Intel’s family of s5XX0 motherboards includes Embedded Server RAID Technology II. More or less this “technology” loads a BIOS option ROM that displays a status screen similar to typical hardware RAID controller. Unlike a hardware RAID controller, it doesn’t actual handle any redundancy functions. In a phrase, it’s yet another “fake” RAID controller. This particular implementation is frustrating in that it sets up a Linux dmraid
device for you which you then have to partition. This doesn’t work with mdadm
and it doesn’t work well scripted deployment.
IMHO – Fake RAID has no place in a sever environment as it does nothing for you that the tools included in virtually ever modern OS provide. It’s actually a step backwards in that it’s an extra setup step in provisioning that will be different not only for every hardware vendor but between different models. Once upon a time Fake RAID may have had a place the desktop but the basic BIOS ability to support a sequential list of boot devices makes it useless there as well. I do use software RAID1 on a great number of server and desktop systems and it’s nice to be able to use the same kickstart script across all classes of hardware.
On the S5520 series of boards, I’ve also encountered some strangeness with the AHCI ROM doing things like hanging the boot process infinitely if it doesn’t like partition table.

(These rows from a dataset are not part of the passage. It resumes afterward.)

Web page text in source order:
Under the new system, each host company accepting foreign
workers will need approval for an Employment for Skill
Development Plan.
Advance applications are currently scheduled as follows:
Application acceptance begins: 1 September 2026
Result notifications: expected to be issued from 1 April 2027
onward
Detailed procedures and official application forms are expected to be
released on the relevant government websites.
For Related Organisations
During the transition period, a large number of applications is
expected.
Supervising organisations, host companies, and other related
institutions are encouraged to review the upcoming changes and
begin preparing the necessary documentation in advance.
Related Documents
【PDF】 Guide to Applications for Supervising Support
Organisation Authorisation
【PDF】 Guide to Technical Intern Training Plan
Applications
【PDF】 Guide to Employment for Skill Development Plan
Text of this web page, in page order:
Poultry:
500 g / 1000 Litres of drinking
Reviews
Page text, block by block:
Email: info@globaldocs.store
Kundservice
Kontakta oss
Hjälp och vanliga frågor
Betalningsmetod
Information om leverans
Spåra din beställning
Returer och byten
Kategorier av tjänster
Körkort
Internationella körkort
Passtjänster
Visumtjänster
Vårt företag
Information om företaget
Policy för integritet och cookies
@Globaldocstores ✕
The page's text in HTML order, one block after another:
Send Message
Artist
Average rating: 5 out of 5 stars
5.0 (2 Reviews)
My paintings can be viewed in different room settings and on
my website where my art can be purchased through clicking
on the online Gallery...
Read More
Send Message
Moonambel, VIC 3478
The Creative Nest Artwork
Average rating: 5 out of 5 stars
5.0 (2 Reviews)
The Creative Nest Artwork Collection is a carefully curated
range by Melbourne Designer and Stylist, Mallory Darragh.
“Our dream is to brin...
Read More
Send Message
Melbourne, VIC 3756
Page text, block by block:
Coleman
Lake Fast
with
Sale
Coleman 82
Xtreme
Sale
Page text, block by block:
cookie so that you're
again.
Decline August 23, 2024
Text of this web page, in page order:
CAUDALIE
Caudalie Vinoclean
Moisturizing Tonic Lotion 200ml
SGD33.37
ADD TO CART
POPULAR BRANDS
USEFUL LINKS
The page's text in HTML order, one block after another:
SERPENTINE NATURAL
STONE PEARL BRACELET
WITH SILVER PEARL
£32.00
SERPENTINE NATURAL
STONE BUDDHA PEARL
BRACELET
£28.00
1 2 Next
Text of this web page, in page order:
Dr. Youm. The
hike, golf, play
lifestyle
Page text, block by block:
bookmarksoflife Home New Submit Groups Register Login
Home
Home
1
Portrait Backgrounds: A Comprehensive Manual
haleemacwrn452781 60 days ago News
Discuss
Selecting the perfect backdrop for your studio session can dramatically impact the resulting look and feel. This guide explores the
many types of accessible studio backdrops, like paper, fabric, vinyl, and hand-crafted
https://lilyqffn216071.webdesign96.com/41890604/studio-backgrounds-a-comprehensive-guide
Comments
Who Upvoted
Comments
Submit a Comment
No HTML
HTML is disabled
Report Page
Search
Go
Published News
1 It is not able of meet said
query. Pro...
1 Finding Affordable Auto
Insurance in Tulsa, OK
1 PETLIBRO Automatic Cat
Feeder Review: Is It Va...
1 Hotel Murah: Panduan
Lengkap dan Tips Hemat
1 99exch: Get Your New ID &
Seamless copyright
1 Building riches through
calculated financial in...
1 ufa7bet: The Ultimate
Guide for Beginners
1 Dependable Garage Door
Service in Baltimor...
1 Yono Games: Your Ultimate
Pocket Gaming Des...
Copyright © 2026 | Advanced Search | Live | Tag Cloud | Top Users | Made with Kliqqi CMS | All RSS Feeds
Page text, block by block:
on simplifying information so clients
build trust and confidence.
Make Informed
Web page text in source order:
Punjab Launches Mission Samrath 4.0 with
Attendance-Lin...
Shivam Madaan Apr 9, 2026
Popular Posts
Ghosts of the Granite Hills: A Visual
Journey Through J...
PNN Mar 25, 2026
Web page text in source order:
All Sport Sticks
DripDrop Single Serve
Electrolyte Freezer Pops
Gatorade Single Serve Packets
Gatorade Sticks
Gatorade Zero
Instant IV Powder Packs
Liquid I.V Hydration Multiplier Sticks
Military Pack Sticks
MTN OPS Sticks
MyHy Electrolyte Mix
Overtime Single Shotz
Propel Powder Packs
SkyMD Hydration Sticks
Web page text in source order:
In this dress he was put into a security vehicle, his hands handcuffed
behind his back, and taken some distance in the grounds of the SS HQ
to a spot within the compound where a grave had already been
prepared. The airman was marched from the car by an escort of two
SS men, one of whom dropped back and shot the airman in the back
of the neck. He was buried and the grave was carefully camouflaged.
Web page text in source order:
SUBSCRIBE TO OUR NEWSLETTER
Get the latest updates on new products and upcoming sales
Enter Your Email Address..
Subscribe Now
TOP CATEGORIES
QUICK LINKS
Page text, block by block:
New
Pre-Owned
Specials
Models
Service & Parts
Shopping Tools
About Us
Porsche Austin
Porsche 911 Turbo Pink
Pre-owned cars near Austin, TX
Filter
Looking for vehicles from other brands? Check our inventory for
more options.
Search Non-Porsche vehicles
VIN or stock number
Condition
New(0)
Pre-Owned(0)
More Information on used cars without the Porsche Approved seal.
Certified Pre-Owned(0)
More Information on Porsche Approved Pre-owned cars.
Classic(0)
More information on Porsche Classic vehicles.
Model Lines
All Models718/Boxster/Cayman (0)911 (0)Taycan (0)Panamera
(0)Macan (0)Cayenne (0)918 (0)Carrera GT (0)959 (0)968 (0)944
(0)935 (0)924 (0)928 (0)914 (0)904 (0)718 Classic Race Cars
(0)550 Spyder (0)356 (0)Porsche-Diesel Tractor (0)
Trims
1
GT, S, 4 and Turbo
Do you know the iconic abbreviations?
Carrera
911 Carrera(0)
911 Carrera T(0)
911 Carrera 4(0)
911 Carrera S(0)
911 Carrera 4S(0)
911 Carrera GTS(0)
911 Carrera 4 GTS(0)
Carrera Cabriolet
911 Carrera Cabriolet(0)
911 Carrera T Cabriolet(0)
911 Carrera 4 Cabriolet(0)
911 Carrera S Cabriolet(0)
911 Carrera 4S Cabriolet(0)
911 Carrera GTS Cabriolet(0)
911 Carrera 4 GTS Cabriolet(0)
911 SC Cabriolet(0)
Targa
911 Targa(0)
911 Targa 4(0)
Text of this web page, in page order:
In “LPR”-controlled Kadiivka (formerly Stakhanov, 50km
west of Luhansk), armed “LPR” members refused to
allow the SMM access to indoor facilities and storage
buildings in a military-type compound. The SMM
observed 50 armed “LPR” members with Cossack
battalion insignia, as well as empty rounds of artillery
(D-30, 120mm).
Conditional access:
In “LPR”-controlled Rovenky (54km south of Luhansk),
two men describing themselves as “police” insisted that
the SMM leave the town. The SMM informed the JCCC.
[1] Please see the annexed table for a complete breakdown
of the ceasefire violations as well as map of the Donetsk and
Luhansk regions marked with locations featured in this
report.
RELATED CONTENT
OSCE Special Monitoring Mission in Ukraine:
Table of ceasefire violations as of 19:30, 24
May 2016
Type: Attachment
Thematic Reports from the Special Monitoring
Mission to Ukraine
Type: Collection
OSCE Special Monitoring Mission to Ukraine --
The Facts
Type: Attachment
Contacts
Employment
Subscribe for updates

After testing this under many different firmware revisions and after a failed attempt to get Intel to acknowledge it as a bug, I just set the SATA controller to ENHANCED
mode and go on with life. Skipping this option ROM actually shorten the boot time on a motherboard that probably holds the crown for the longest x86 BIOS boot process (something to do with it’s dual UEFI/BIOSness?).
And here be dragons. If you change the SATA mode to ENHANCED
or COMPATIBILITY
after the RAID status screen vanishes from the boot process. However, if a fake raid set had already been created it does not go away. In disbelief, I’ve gone as far as physically pulling the drives from the system and zeroing them out with dd
. The fake raid keeps coming back like it’s a T1000. The fix is to reenable the SATA SW RAID
mode and clear out the entire configuration and, then change the SATA mode back again.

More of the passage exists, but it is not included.